Of course, the problem with sitting around watching television is not just the sitting by itself, but the eating habits that often accompany such sitting. The top photo above is a good graphic–junk food, including pop and potato chips (hmmm, is there a connection between potato chips and couch potato?), is often a staple of such “inactivity.” The combination of sitting plus junk food is particularly bad.

(Incidentally, one scary finding is that even if people exercise on a regular basis, sitting around is still bad for the health–thus, one should always break up sitting sessions by getting up and moving around. There are simple ways to make habits of doing this. For example, after driving to your destination such as a shopping mall, park farther away so that you get more benefit from walking. If you’re watching TV, get up and move around during commercials, etc.)

Here are some sample results from recent studies regarding amounts of exercise:

  • 45 minutes of moderate exercise: 13% less likely to die over the next 6 years. Exercise must be of the “sweating” type.
  • 75 minutes of vigorous exercise: 31% less likely to die over the next 14 years
  • 5 times the recommended amount of exercise (5 x 75 minutes per week): 39% less likely to die over this period, and above that amount, no additional benefit found.

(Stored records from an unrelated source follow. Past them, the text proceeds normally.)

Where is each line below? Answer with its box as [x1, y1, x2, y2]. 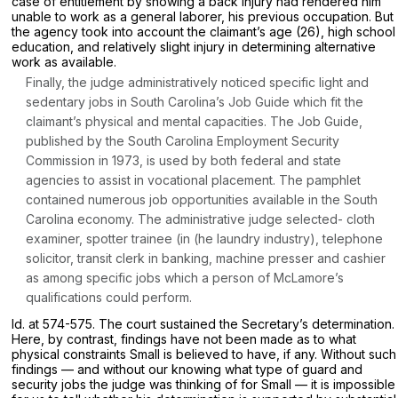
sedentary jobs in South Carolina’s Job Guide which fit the [26, 93, 363, 109]
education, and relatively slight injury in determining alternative [12, 38, 376, 54]
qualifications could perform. [26, 289, 192, 305]
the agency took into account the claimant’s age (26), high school [12, 23, 395, 39]
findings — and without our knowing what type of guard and [12, 361, 362, 377]
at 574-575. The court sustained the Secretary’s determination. [28, 315, 394, 331]
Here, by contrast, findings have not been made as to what [12, 330, 356, 346]
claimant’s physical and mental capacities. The [26, 113, 298, 129]
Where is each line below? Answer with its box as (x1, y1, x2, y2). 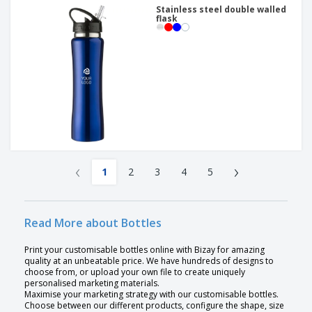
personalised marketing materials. (24, 277, 159, 290)
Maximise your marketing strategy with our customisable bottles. (24, 288, 279, 301)
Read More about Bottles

In a study entitled “Leisure-Time Running Reduces All-Cause and Cardiovascular Mortality Risk,” researchers at Iowa State University found that running for just 10 minutes per day produced as many positive health effects as longer sessions. Compared to non-runners, these subjects enjoyed 30% fewer deaths by all causes, and 45% fewer deaths by cardiovascular causes. Runners enjoyed up to 3 years longer lifespan on average than the non-runners. The lead researcher discusses these findings here:

On the flip side, too much exercise can also be detrimental to your health. We’re not talking about engaging inĀ marathon running, which has its own risks. High-intensity interval training (HIIT) is the key to following this efficiency model, for over a relatively brief span of time, the body is challenged to grow in strength and endurance. We will write more about HIIT in an upcoming article. (Click here to see the article.)

So what’s the bottom line? Here are the key points to take away:

  • It pays to be efficient with exercise. Even 10 minutes a day produces significant health benefits.
  • The maximum health benefit peaks at about 5 vigorous sessions of 75 minutes per week. At a certain point–such as running marathons–exercise actually starts to have a negative impact on health.
  • No matter how much you exercise, be sure to break up sitting sessions by getting up and moving around.

Being smart about exercise will save you time, and it may even save your life.